- DATA SHOWN -

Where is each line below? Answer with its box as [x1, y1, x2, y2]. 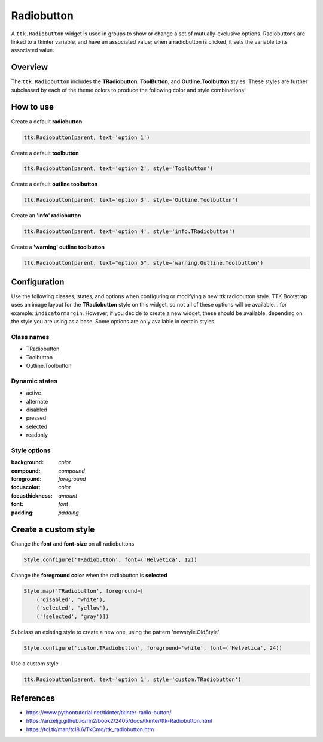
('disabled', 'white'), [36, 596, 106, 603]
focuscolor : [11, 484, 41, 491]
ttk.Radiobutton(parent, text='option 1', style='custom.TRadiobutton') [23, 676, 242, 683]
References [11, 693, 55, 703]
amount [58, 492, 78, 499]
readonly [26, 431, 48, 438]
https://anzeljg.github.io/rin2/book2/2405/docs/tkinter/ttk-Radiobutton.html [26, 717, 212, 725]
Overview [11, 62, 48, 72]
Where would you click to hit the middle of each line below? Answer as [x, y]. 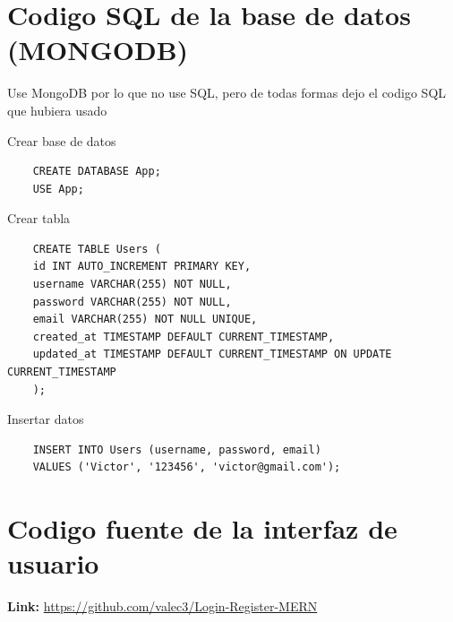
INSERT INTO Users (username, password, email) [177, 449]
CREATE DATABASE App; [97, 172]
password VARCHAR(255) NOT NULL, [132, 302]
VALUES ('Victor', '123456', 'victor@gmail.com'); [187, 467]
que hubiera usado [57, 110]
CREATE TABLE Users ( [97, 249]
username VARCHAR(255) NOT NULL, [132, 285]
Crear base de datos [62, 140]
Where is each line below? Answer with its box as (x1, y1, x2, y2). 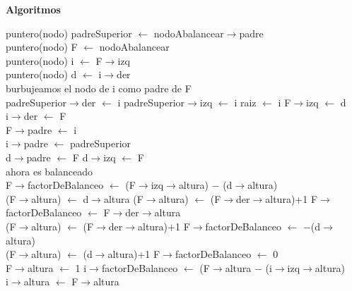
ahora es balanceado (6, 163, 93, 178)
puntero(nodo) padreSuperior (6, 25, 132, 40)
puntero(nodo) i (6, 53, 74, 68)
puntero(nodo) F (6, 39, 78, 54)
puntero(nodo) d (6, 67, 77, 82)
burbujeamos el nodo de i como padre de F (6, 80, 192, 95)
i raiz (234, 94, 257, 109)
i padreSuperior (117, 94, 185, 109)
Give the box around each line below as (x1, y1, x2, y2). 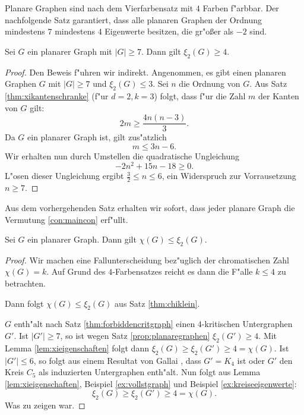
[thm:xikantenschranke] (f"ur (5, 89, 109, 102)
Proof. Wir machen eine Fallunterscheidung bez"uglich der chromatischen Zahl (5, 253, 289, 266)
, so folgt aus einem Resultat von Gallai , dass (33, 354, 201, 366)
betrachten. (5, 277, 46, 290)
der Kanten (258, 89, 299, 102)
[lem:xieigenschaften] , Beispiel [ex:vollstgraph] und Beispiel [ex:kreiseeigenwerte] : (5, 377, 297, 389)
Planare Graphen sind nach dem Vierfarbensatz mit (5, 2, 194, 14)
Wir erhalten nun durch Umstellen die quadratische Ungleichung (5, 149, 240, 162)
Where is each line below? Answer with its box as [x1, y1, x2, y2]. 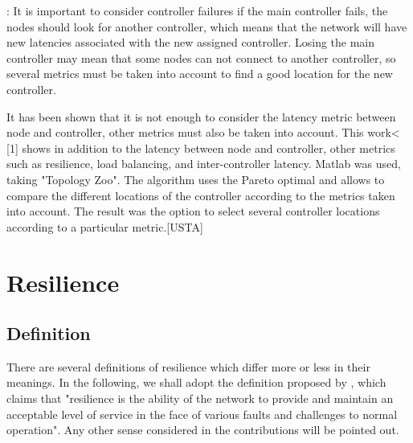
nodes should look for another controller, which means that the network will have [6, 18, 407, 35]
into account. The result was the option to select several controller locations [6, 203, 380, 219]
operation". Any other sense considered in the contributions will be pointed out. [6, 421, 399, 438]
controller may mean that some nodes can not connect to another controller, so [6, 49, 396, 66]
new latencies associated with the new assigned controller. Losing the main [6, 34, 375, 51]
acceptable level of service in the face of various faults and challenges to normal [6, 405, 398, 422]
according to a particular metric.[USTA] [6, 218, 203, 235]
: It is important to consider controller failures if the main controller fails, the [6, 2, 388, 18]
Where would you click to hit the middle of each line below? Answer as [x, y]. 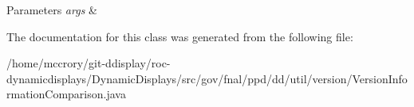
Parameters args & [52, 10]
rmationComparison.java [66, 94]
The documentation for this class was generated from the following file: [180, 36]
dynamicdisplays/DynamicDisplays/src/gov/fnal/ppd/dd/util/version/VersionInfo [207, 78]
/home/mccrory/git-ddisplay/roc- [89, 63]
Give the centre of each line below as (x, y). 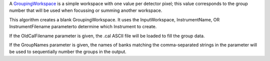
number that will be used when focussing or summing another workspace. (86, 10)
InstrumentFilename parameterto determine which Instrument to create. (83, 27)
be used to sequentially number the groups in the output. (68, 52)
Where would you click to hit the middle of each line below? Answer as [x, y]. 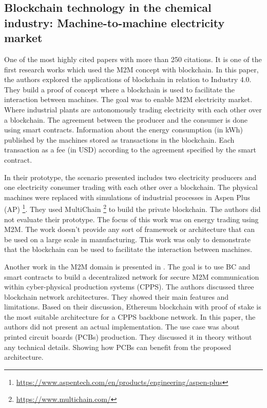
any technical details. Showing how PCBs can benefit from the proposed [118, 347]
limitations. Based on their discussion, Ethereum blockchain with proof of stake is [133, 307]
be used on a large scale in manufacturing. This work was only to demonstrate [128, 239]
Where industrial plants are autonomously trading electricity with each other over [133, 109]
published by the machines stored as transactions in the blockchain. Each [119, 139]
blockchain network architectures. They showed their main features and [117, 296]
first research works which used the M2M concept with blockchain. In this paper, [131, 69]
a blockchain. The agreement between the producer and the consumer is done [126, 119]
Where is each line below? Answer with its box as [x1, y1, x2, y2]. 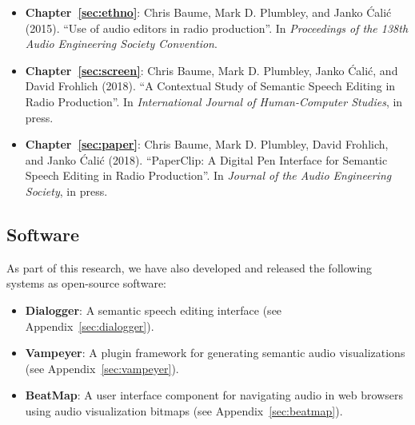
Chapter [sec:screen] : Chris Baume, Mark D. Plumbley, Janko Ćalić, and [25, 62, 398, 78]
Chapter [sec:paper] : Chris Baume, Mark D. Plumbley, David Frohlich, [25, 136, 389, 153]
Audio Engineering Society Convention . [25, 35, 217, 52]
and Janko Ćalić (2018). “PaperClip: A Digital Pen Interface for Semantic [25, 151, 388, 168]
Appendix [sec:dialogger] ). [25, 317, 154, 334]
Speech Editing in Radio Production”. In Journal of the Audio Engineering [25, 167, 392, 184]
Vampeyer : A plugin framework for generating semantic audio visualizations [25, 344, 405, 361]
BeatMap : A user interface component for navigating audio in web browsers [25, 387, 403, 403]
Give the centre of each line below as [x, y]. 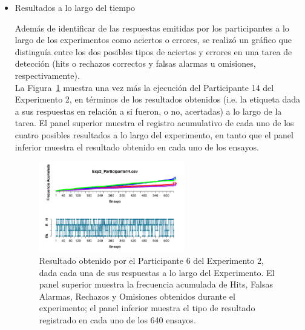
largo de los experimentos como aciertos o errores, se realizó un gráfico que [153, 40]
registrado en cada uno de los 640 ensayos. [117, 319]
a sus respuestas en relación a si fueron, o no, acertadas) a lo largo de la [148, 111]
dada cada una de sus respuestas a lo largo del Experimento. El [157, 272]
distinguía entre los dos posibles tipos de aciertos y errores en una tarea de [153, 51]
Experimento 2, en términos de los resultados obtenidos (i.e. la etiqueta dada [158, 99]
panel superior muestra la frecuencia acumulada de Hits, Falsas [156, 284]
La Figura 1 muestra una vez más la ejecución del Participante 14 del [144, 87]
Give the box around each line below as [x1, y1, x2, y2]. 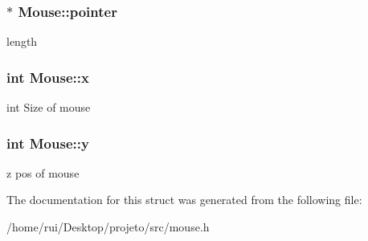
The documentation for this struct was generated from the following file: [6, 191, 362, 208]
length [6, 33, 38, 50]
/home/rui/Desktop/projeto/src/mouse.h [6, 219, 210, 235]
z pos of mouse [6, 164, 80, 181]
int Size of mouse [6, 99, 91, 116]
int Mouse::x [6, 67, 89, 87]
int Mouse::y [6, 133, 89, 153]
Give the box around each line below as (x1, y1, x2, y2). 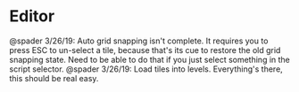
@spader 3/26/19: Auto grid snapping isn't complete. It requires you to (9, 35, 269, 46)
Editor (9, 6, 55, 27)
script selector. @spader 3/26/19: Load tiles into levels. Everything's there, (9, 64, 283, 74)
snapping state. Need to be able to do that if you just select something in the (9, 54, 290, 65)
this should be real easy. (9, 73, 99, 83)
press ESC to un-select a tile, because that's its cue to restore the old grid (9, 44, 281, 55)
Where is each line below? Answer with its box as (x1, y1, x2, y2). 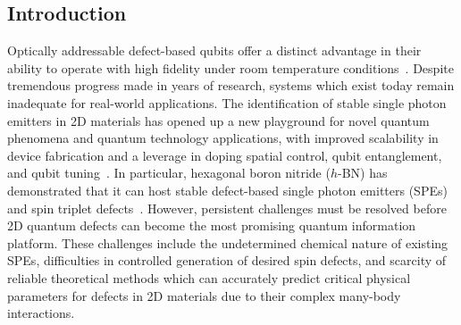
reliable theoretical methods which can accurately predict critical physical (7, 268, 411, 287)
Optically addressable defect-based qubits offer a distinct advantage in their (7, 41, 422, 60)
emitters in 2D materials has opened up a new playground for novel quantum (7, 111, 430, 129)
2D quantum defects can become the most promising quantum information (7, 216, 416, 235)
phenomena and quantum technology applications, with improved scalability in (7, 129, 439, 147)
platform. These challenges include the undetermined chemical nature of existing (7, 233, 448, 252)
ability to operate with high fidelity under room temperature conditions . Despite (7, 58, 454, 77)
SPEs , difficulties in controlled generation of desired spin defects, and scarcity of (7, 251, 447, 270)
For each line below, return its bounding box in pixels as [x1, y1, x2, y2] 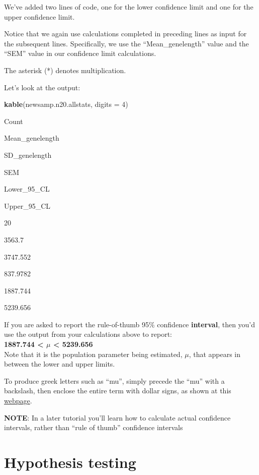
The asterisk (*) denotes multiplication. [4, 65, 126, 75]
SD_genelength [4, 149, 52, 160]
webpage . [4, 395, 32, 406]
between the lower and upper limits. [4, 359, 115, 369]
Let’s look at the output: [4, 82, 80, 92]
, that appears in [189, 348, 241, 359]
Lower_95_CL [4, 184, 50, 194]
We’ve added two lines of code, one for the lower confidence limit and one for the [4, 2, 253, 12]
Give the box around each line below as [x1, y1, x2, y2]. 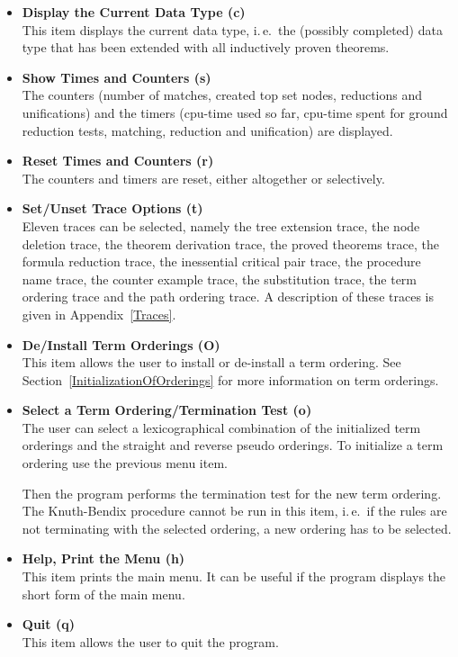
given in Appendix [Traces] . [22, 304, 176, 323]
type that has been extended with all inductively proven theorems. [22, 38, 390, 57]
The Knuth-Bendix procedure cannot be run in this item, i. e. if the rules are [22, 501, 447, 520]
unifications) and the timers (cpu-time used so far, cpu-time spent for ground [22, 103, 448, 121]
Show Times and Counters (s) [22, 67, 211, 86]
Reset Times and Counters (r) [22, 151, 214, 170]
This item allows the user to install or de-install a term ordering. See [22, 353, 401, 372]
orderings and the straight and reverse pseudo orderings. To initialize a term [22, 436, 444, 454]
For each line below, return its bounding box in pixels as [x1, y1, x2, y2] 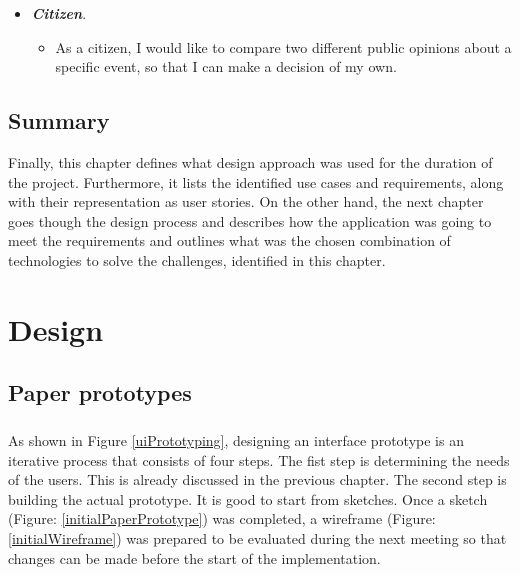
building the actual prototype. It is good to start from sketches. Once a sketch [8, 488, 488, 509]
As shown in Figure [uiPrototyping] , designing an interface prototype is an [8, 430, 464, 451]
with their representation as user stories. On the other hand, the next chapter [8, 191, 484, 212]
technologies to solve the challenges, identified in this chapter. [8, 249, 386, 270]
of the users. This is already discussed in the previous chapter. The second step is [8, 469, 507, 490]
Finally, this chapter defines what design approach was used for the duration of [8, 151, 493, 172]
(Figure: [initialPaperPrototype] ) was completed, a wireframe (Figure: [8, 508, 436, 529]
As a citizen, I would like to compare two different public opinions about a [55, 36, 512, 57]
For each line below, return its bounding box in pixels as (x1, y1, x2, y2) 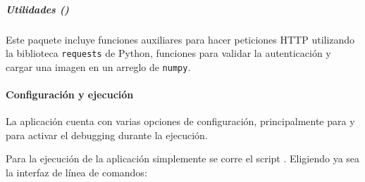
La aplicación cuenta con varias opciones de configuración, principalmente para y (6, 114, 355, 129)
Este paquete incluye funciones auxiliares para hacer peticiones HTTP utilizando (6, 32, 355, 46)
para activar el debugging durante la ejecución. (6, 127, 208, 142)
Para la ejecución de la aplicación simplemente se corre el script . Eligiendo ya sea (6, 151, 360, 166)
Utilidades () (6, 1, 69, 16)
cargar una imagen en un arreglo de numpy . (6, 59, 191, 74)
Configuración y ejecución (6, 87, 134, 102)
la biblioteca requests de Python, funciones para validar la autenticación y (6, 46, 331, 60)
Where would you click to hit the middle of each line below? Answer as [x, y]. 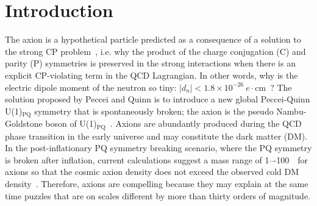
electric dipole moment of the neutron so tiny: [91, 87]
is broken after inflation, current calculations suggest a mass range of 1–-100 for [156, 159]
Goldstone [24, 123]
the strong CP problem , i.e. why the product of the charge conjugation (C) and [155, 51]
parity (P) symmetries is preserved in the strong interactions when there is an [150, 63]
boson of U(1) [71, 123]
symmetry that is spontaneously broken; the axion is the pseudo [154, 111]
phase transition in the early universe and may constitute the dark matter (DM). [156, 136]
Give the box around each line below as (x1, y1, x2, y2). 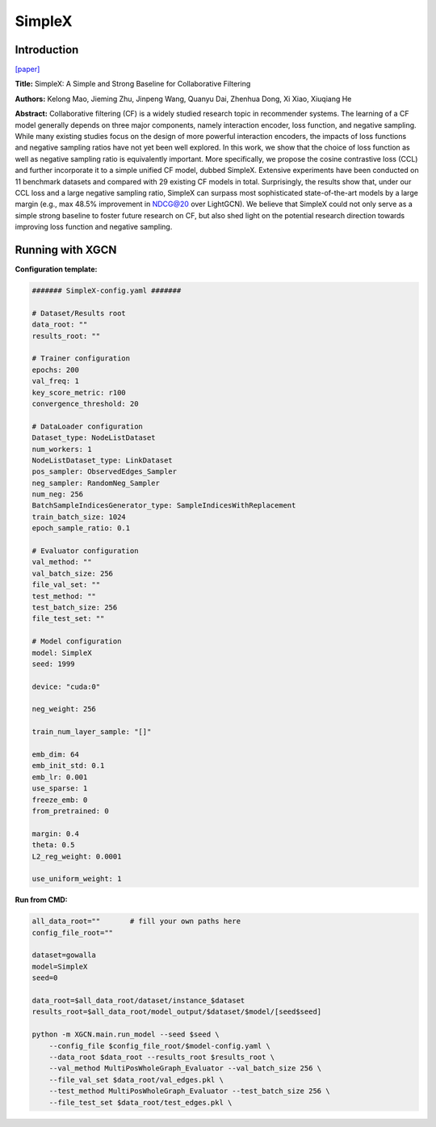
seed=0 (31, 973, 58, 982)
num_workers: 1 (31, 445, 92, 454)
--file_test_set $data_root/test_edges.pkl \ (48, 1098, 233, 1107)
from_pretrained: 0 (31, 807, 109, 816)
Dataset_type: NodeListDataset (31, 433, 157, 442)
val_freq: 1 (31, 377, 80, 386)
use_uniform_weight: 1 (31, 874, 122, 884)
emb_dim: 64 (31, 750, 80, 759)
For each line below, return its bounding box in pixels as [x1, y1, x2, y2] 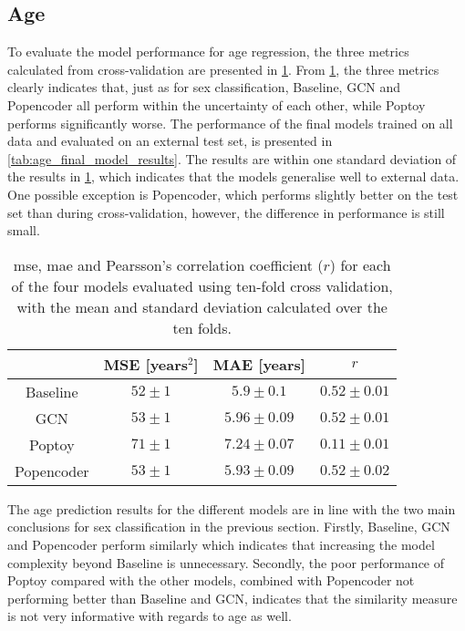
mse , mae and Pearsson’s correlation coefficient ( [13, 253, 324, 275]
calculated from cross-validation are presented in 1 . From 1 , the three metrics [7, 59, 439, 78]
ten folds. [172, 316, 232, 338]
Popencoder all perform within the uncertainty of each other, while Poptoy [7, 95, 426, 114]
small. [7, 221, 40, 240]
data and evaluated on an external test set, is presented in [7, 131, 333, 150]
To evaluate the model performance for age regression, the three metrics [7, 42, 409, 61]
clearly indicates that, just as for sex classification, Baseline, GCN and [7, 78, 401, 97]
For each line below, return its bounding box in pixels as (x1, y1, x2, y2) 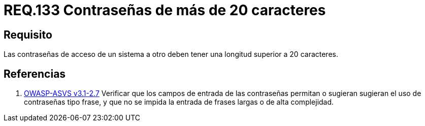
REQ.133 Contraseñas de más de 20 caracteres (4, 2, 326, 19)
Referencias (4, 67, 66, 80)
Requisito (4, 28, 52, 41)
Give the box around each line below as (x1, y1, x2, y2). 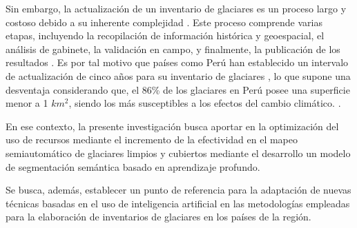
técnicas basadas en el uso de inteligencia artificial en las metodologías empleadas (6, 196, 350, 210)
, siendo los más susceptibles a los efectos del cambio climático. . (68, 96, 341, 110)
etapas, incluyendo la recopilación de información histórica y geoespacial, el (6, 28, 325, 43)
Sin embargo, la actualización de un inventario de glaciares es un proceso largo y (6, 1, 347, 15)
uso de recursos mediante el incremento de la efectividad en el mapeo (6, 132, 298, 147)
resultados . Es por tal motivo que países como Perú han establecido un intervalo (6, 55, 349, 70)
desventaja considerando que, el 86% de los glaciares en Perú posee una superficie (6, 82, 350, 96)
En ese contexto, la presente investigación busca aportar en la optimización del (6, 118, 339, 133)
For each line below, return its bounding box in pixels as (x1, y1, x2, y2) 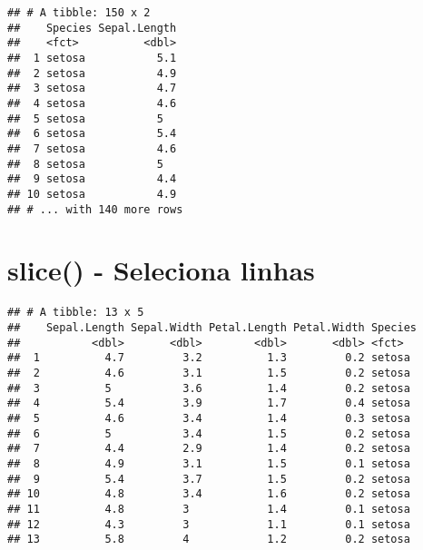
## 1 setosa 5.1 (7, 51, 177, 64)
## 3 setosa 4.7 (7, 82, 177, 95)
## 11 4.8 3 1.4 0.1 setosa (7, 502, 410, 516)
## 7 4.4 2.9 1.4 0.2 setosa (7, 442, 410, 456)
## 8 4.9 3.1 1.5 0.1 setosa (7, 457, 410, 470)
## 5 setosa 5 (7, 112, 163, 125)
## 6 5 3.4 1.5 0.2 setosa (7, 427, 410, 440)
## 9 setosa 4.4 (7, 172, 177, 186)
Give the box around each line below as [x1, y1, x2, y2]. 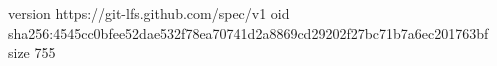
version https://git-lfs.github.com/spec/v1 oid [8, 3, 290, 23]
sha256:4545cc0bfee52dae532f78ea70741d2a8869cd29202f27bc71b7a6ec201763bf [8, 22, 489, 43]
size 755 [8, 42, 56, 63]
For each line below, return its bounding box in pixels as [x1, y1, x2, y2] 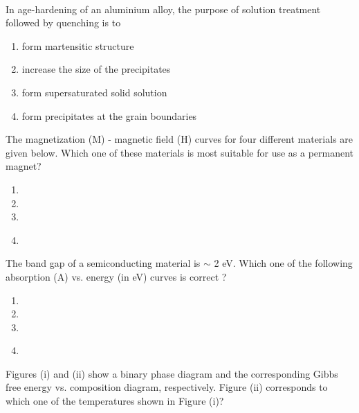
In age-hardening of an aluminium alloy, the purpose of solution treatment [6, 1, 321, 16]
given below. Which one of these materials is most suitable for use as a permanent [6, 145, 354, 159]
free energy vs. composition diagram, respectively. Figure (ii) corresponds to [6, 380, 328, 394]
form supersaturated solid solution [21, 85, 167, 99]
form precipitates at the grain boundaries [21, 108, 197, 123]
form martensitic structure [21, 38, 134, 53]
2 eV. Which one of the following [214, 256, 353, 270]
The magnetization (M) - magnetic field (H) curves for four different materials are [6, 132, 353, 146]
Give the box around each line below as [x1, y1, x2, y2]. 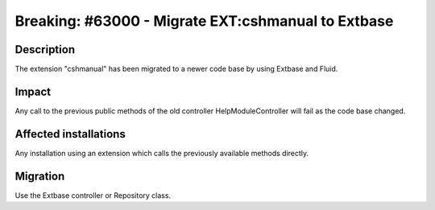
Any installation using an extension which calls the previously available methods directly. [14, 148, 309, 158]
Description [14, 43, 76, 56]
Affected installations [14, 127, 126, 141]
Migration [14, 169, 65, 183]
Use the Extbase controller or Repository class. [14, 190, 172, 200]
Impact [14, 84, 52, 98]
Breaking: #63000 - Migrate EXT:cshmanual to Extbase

- ABOUT THIS EXERCISE -
Pictures are to be omitted; otherwise, every line from the first line of the listing through the line containing "readonly [26, 431, 48, 438]" must be reproduced exactly, both ends included.

- EXPECTED OUTPUT -
Where is each line below? Answer with its box as [x1, y1, x2, y2]. 
('disabled', 'white'), [36, 596, 106, 603]
focuscolor : [11, 484, 41, 491]
ttk.Radiobutton(parent, text='option 1', style='custom.TRadiobutton') [23, 676, 242, 683]
References [11, 693, 55, 703]
amount [58, 492, 78, 499]
readonly [26, 431, 48, 438]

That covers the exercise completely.